(Beginning of DATASET RECORDS)

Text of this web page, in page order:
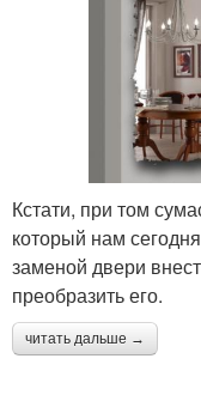
Кстати, при том
который нам
заменой двери
преобразить его.
читать дальше →
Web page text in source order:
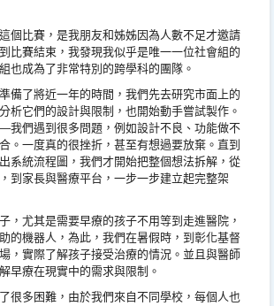
個比賽， 是我朋友和姊姊因為人數不足才邀請
比賽結束， 我發現我似乎是唯一一位社會組的
也成為了非常特別的跨學科的團隊。
備了將近一年的時間， 我們先去研究市面上的
析它們的設計與限制， 也開始動手嘗試製作。
們遇到很多問題， 例如設計不良、功能做不
。一度真的很挫折， 甚至有想過要放棄。直到
系統流程圖， 我們才開始把整個想法拆解，從
到家長與醫療平台，一步一步建立起完整架
，尤其是需要早療的孩子不用等到走進醫院，
的機器人，為此，我們在暑假時， 到彰化基督
，實際了解孩子接受治療的情況。 並且與醫師
早療在現實中的需求與限制。
很多困難，由於我們來自不同學校， 每個人也
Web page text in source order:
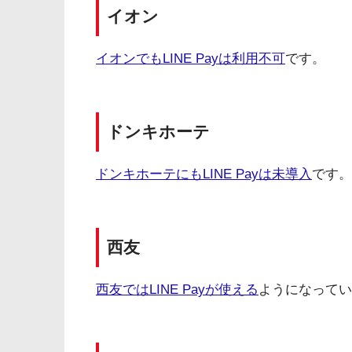
イオン
イオンでもLINE Payは利用不可です。
ドンキホーテ
ドンキホーテにもLINE Payは未導入 です。
西友
西友ではLINE Payが使える ようになって
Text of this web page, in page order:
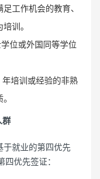
工作机会的教育、
训。
位或外国同等学位
年培训或经验的非熟
群
于就业的第四优先
优先签证：
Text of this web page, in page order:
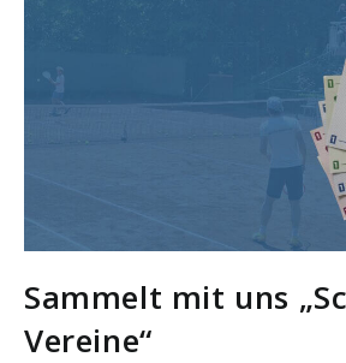
Sammelt mit uns
Vereine“
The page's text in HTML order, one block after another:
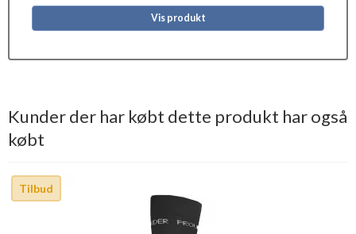
Vis produkt
Kunder der har købt dette produkt har også
købt
Tilbud
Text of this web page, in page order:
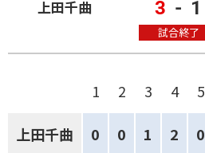
上田千曲 3 - 1
試合終了
1 2 3 4 5
上田千曲 0 0 1 2 0
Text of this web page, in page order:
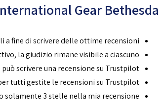
Gear Bethesda
a fine di scrivere delle ottime recensioni.
la giudizio rimane visibile a ciascuno.
può scrivere una recensione su Trustpilot.
tutti gestite le recensioni su Trustpilot.
3 stelle nella mia recensione?
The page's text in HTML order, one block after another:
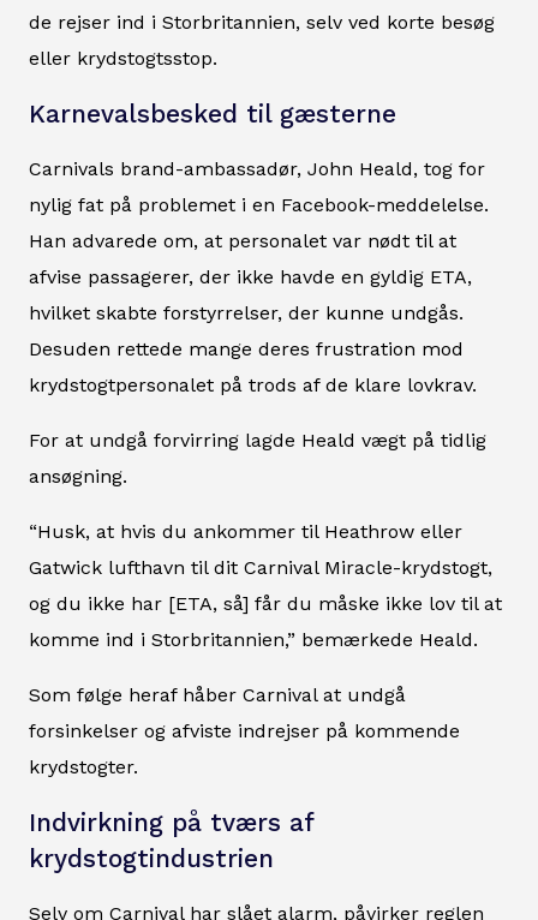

(End of DATASET RECORDS)

● EXERCISE PROMPT: None of the pictures should be kept; reproduce all the remaining material exactly.

● FINISHED TASK:
Text of this web page, in page order:
Кстати, при том
который нам
заменой двери
преобразить его.
читать дальше →
Web page text in source order:
個比賽， 是我朋友和姊姊因為人數不足才邀請
比賽結束， 我發現我似乎是唯一一位社會組的
也成為了非常特別的跨學科的團隊。
備了將近一年的時間， 我們先去研究市面上的
析它們的設計與限制， 也開始動手嘗試製作。
們遇到很多問題， 例如設計不良、功能做不
。一度真的很挫折， 甚至有想過要放棄。直到
系統流程圖， 我們才開始把整個想法拆解，從
到家長與醫療平台，一步一步建立起完整架
，尤其是需要早療的孩子不用等到走進醫院，
的機器人，為此，我們在暑假時， 到彰化基督
，實際了解孩子接受治療的情況。 並且與醫師
早療在現實中的需求與限制。
很多困難，由於我們來自不同學校， 每個人也
Web page text in source order:
イオン
イオンでもLINE Payは利用不可です。
ドンキホーテ
ドンキホーテにもLINE Payは未導入 です。
西友
西友ではLINE Payが使える ようになって
Text of this web page, in page order:
工作机会的教育、
训。
位或外国同等学位
年培训或经验的非熟
群
于就业的第四优先
优先签证：
Text of this web page, in page order:
Sammelt mit uns
Vereine“
The page's text in HTML order, one block after another:
Vis produkt
Kunder der har købt dette produkt har også
købt
Tilbud
Text of this web page, in page order:
上田千曲 3 - 1
試合終了
1 2 3 4 5
上田千曲 0 0 1 2 0
Text of this web page, in page order:
Gear Bethesda
a fine di scrivere delle ottime recensioni.
la giudizio rimane visibile a ciascuno.
può scrivere una recensione su Trustpilot.
tutti gestite le recensioni su Trustpilot.
3 stelle nella mia recensione?
The page's text in HTML order, one block after another:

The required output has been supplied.